Dozens of activists, faith leaders, scientists and others packed a House Energy and Climate Finance Committee and urged members to advance legislation aimed at requiring the state's energy producers to become carbon-free by the year 2050.
The proposal, House File 700, would build on clean energy goals written into state law in 2007. At that time, lawmakers set a goal of 25 percent renewable energy by 2025. The state met the goal in 2018, seven years ahead of schedule.
“The crisis is urgent," the bill's sponsor Rep.

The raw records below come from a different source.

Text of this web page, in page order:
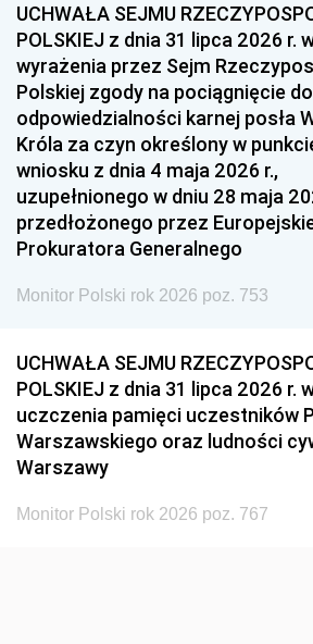
1954 1953
1951 1950
1948 1947
1939 1938
1936 1930
UCHWAŁA SEJMU
POLSKIEJ z dnia 31 lipca 2026 r.
wyrażenia przez Sejm
Polskiej zgody na pociągnięcie do
odpowiedzialności karnej posła
Króla za czyn określony w
wniosku z dnia 4 maja 2026 r.,
uzupełnionego w dniu 28 maja
przedłożonego przez
Prokuratora Generalnego
Monitor Polski rok 2026 poz. 753
UCHWAŁA SEJMU
POLSKIEJ z dnia 31 lipca 2026 r.
uczczenia pamięci uczestników
Warszawskiego oraz ludności
Warszawy
Monitor Polski rok 2026 poz. 767
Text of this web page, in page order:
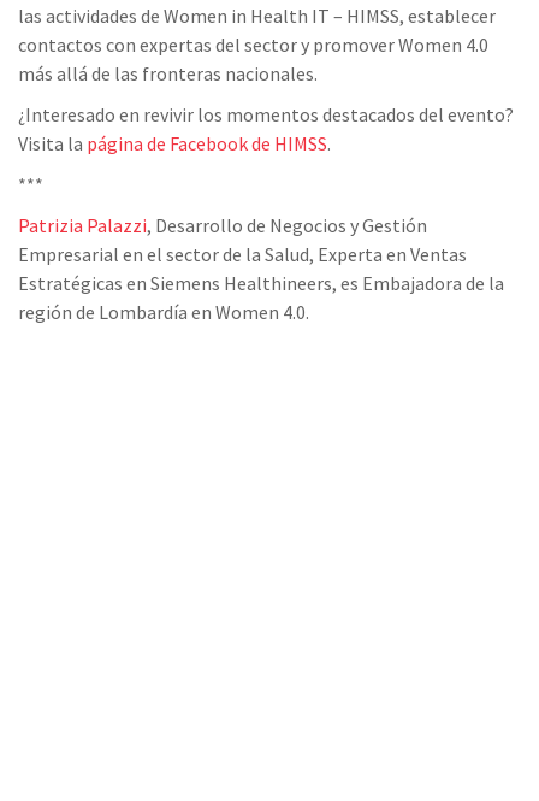
las actividades de Women in Health IT – HIMSS, establecer
contactos con expertas del sector y promover Women 4.0
más allá de las fronteras nacionales.
¿Interesado en revivir los momentos destacados del evento?
Visita la página de Facebook de HIMSS.
***
Patrizia Palazzi, Desarrollo de Negocios y Gestión
Empresarial en el sector de la Salud, Experta en Ventas
Estratégicas en Siemens Healthineers, es Embajadora de la
región de Lombardía en Women 4.0.
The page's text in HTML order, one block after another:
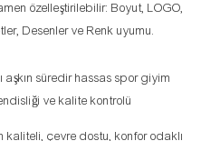
özelleştirilebilir: Boyut, LOGO,
Desenler ve Renk uyumu.
aşkın süredir hassas spor giyim
ve kalite kontrolü
kaliteli, çevre dostu, konfor odaklı
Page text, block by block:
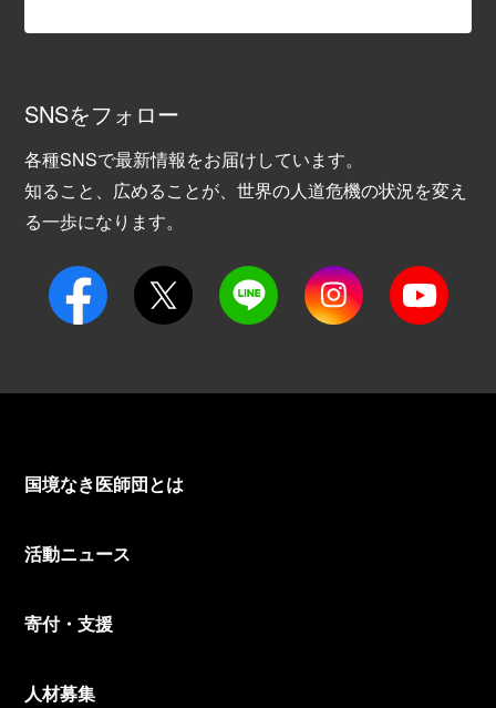
SNSをフォロー
各種SNSで最新情報をお届けしています。
知ること、広めることが、世界の人道危機の状況を変え
る一歩になります。
国境なき医師団とは
活動ニュース
寄付・支援
人材募集
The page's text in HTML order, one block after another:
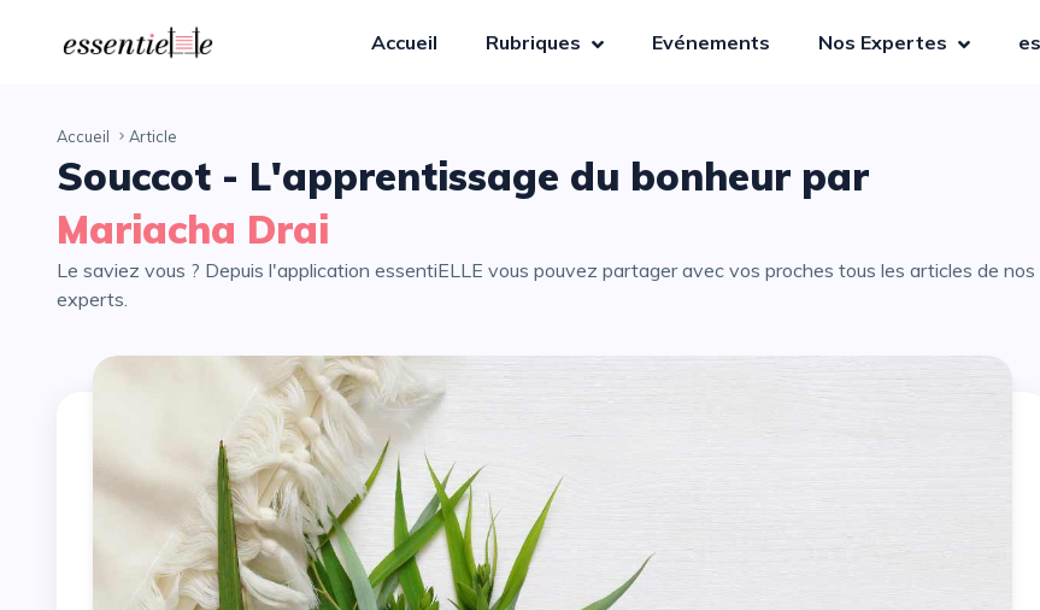
Accueil Rubriques Evénements Nos Expertes
Accueil Article
Souccot - L'apprentissage du bonheur par
Mariacha Drai
Le saviez vous ? Depuis l'application essentiELLE vous pouvez partager avec vos proches tous les articles de nos
experts.
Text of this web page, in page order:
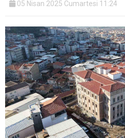
05 Nisan 2025 Cumartesi 11:24
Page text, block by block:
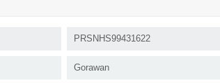
PRSNHS99431622
Gorawan
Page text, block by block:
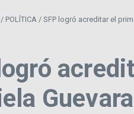
/ POLÍTICA / SFP logró acreditar el
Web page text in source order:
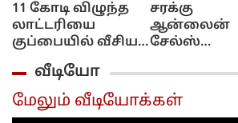
11 கோடி விழுந்த
லாட்டரியை
குப்பையில் வீசிய
பெண்!..
அவசரப்பட்டீங்களே
ஆண்ட்டி!...
சரக்கு
ஆன்லைன்
சேல்ஸ்
புக்கிங்
மட்டும்தான்!..
அமைச்சர்
வீடியோ
மேலும் வீடியோக்கள்
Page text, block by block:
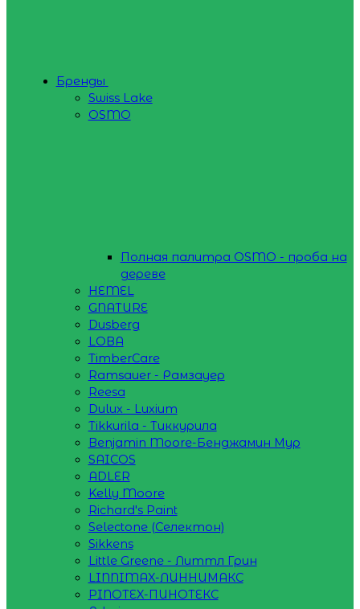
Бренды
Swiss Lake
OSMO
Полная палитра OSMO - проба на
дереве
HEMEL
GNATURE
Dusberg
LOBA
TimberCare
Ramsauer - Рамзауер
Reesa
Dulux - Luxium
Tikkurila - Тиккурила
Benjamin Moore-Бенджамин Мур
SAICOS
ADLER
Kelly Moore
Richard's Paint
Selectone (Селектон)
Sikkens
Little Greene - Литтл Грин
LINNIMAX-ЛИННИМАКС
PINOTEX-ПИНОТЕКС
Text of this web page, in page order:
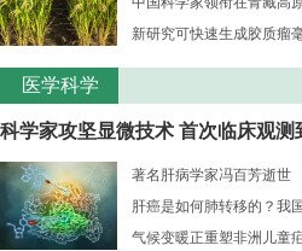
新研究可快速生成胶质瘤
医学科学
科学家攻坚显微技术 首次临床观测
著名肝病学家冯百芳逝世
肝癌是如何肺转移的？我
气候变暖正重塑非洲儿童
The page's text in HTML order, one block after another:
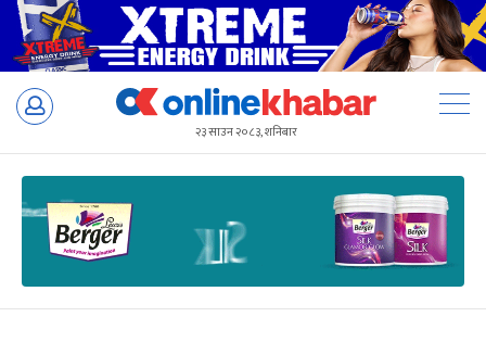
Skip
२३ साउन २०८३, शनिबार
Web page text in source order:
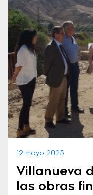
12 mayo 2023
Villanueva
las obras
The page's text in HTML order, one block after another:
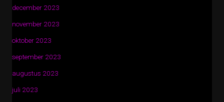
december 2023
november 2023
oktober 2023
september 2023
augustus 2023
juli 2023
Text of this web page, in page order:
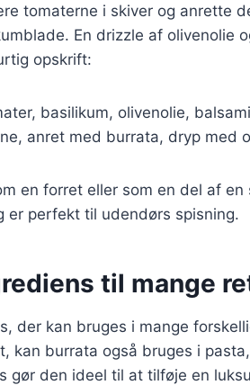
tomaterne i skiver og anrette
En drizzle af olivenolie
opskrift:
basilikum, olivenolie,
anret med burrata, dryp med
en forret eller som en del af en
er perfekt til udendørs spisning.
til mange
der kan bruges i mange
burrata også bruges i
gør den ideel til at tilføje en
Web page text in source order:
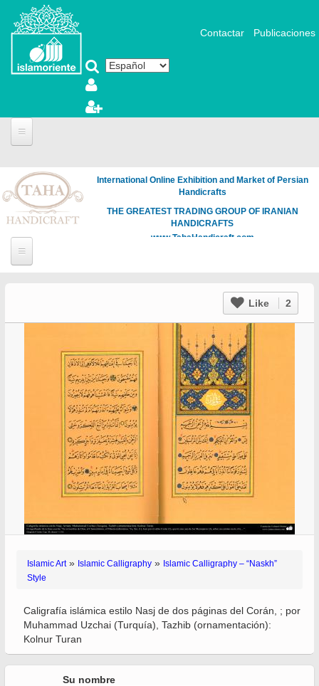
Pasar al contenido principal
Contactar Publicaciones
International Online Exhibition and Market of Persian
Handicrafts
THE GREATEST TRADING GROUP OF IRANIAN
HANDICRAFTS
www.TahaHandicraft.com
Like 2
Islamic Art» Islamic Calligraphy » Islamic Calligraphy – “Naskh”
Style
Caligrafía islámica estilo Nasj de dos páginas del Corán, ; por
Muhammad Uzchai (Turquía), Tazhib (ornamentación):
Kolnur Turan
Su nombre
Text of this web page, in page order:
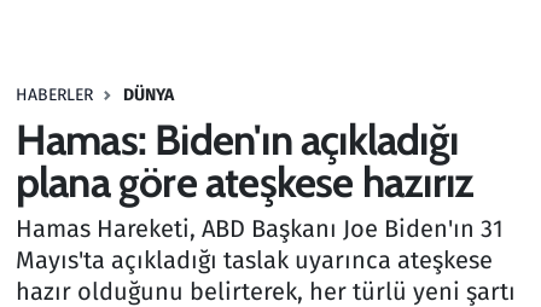
HABERLER DÜNYA
Hamas: Biden'ın açıkladığı
plana göre ateşkese hazırız
Hamas Hareketi, ABD Başkanı Joe Biden'ın 31
Mayıs'ta açıkladığı taslak uyarınca ateşkese
hazır olduğunu belirterek, her türlü yeni şartı
Haber
Kültür Sanat
Kurumsal Haberler
Lezzet Durağı
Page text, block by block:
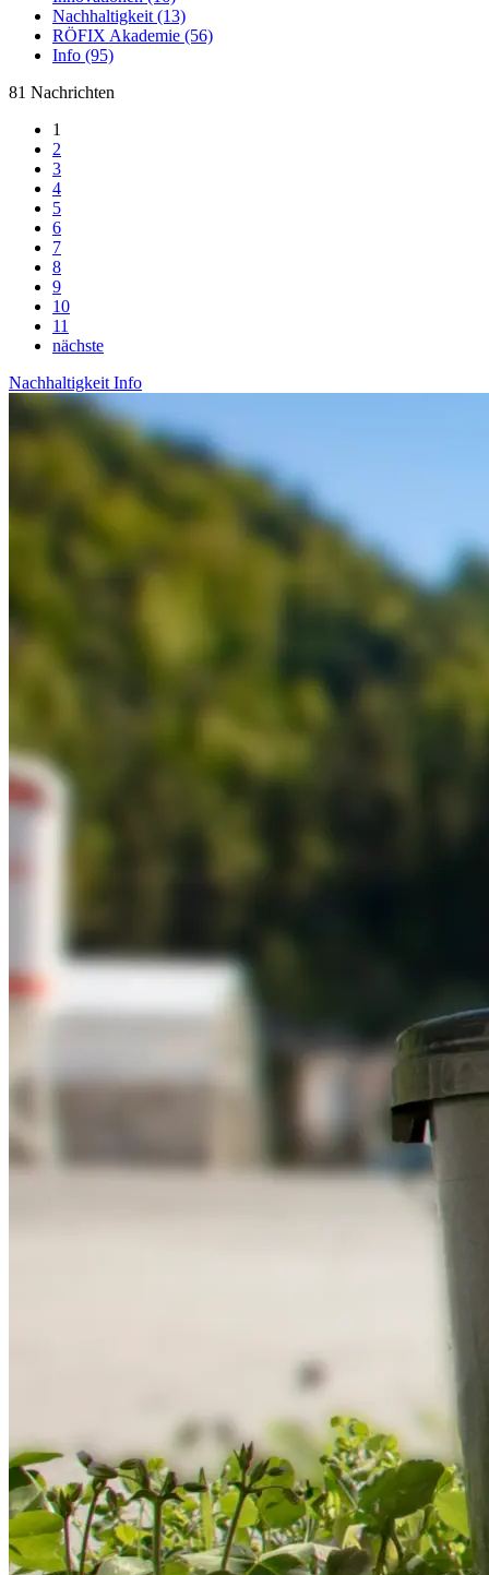
Nachhaltigkeit (13)
RÖFIX Akademie (56)
Info (95)
81 Nachrichten
1
2
3
4
5
6
7
8
9
10
11
nächste
NachhaltigkeitInfo
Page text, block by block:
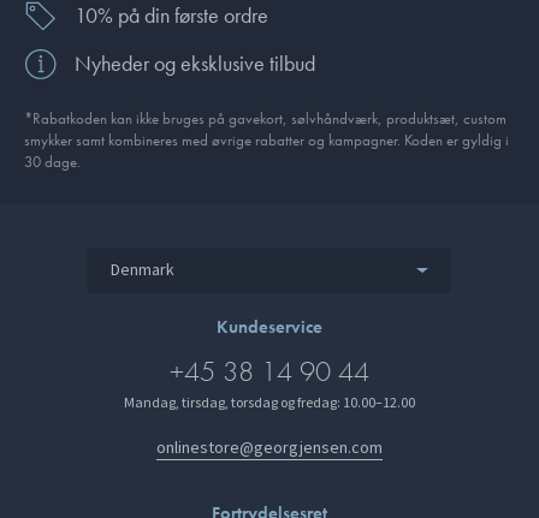
10% på din første ordre
Nyheder og eksklusive tilbud
*Rabatkoden kan ikke bruges på gavekort, sølvhåndværk, produktsæt, custom
smykker samt kombineres med øvrige rabatter og kampagner. Koden er gyldig i
30 dage.
Denmark
Kundeservice
+45 38 14 90 44
Mandag, tirsdag, torsdag og fredag: 10.00–12.00
onlinestore@georgjensen.com
Fortrydelsesret
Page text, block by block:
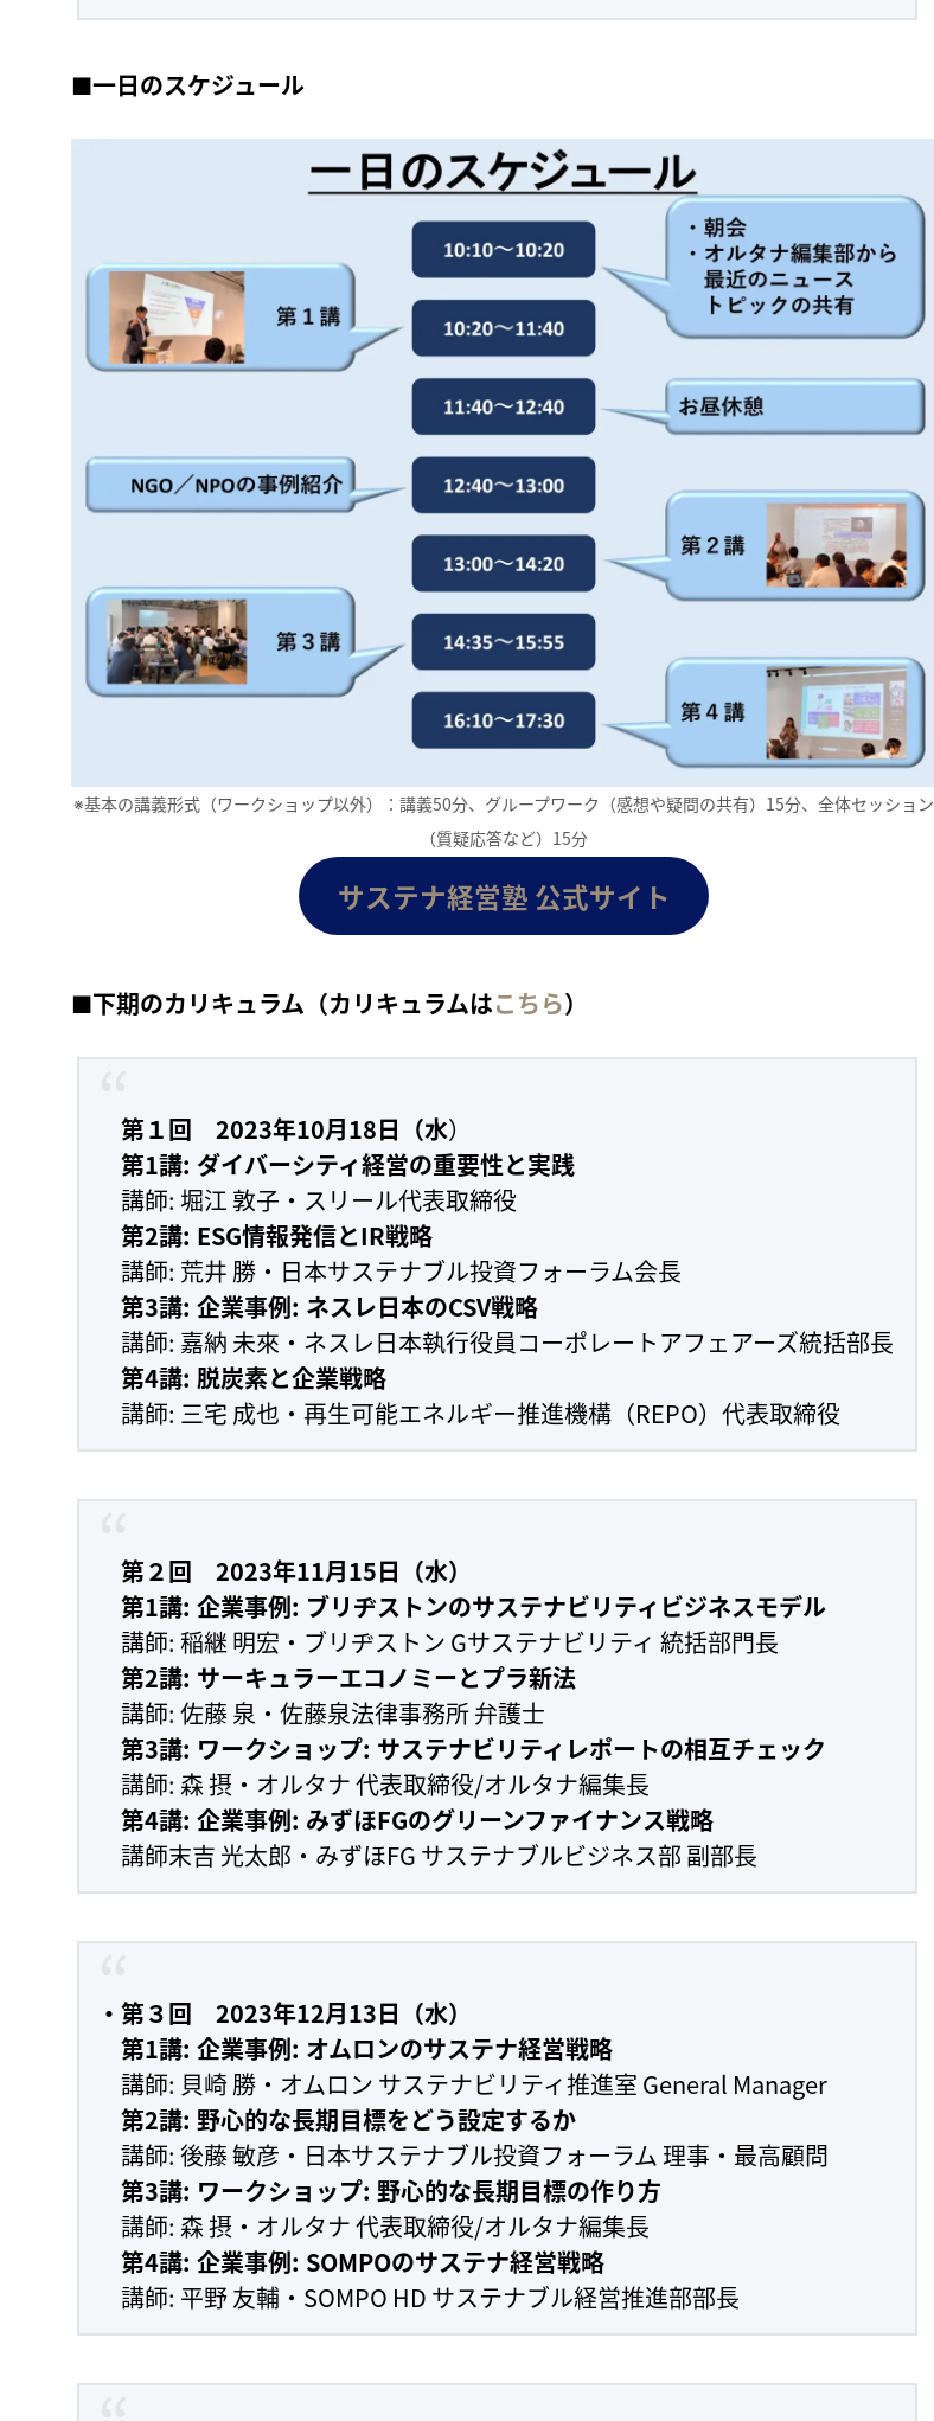
■一日のスケジュール
※基本の講義形式（ワークショップ以外）：講義50分、グループワーク（感想や疑問の共有）15分、全体セッション
（質疑応答など）15分
サステナ経営塾 公式サイト
■下期のカリキュラム（カリキュラムはこちら）
第１回 2023年10月18日（水）
第1講: ダイバーシティ経営の重要性と実践
講師: 堀江 敦子・スリール代表取締役
第2講: ESG情報発信とIR戦略
講師: 荒井 勝・日本サステナブル投資フォーラム会長
第3講: 企業事例: ネスレ日本のCSV戦略
講師: 嘉納 未來・ネスレ日本執行役員コーポレートアフェアーズ統括部長
第4講: 脱炭素と企業戦略
講師: 三宅 成也・再生可能エネルギー推進機構（REPO）代表取締役
第２回 2023年11月15日（水）
第1講: 企業事例: ブリヂストンのサステナビリティビジネスモデル
講師: 稲継 明宏・ブリヂストン Gサステナビリティ 統括部門長
第2講: サーキュラーエコノミーとプラ新法
講師: 佐藤 泉・佐藤泉法律事務所 弁護士
第3講: ワークショップ: サステナビリティレポートの相互チェック
講師: 森 摂・オルタナ 代表取締役/オルタナ編集長
第4講: 企業事例: みずほFGのグリーンファイナンス戦略
講師末吉 光太郎・みずほFG サステナブルビジネス部 副部長
・第３回 2023年12月13日（水）
第1講: 企業事例: オムロンのサステナ経営戦略
講師: 貝崎 勝・オムロン サステナビリティ推進室 General Manager
第2講: 野心的な長期目標をどう設定するか
講師: 後藤 敏彦・日本サステナブル投資フォーラム 理事・最高顧問
第3講: ワークショップ: 野心的な長期目標の作り方
講師: 森 摂・オルタナ 代表取締役/オルタナ編集長
第4講: 企業事例: SOMPOのサステナ経営戦略
講師: 平野 友輔・SOMPO HD サステナブル経営推進部部長

Jamie Long, DFL-Minneapolis, told the committee. “We need to re-establish our position as a national leader on green energy.”
Youth climate activists and faith leaders at the hearing and in a news conference later in the day echoed that sentiment.
"We will not tolerate inaction because we can't wait," said Lia Harel, a high school student and activist.
At the hearing, Republican members and representatives from smaller utility companies raised concerns about extreme weather events that could place burdens on limited energy resources, especially if back-up fossil-fuel derived sources were no longer available. They said they'd like to see an approach that rewards and commends companies that move away from fossil fuels, rather than setting requirements.
"Rather than a mandate, I would rather see market pressures," Rep. Greg Boe, R-Chaska, said.
While the bill likely will have support in the DFL-led House, its path in the GOP-led Senate is less certain. At least one Senate Republican, Sen. Karin Housley, R-St. Mary's Point, had signed on to the Senate bill as a co-sponsor.
But Senate sponsor Nick Frentz, DFL-North Mankato, acknowledged that he might not get a hearing in that chamber. He said he'd be willing to compromise to get a proposal approved.
"I think there's always room to compromise," Frentz said, adding he'd be open to working with large and small energy companies. "By the same theory that says we're asking for a hearing, we should be willing to listen."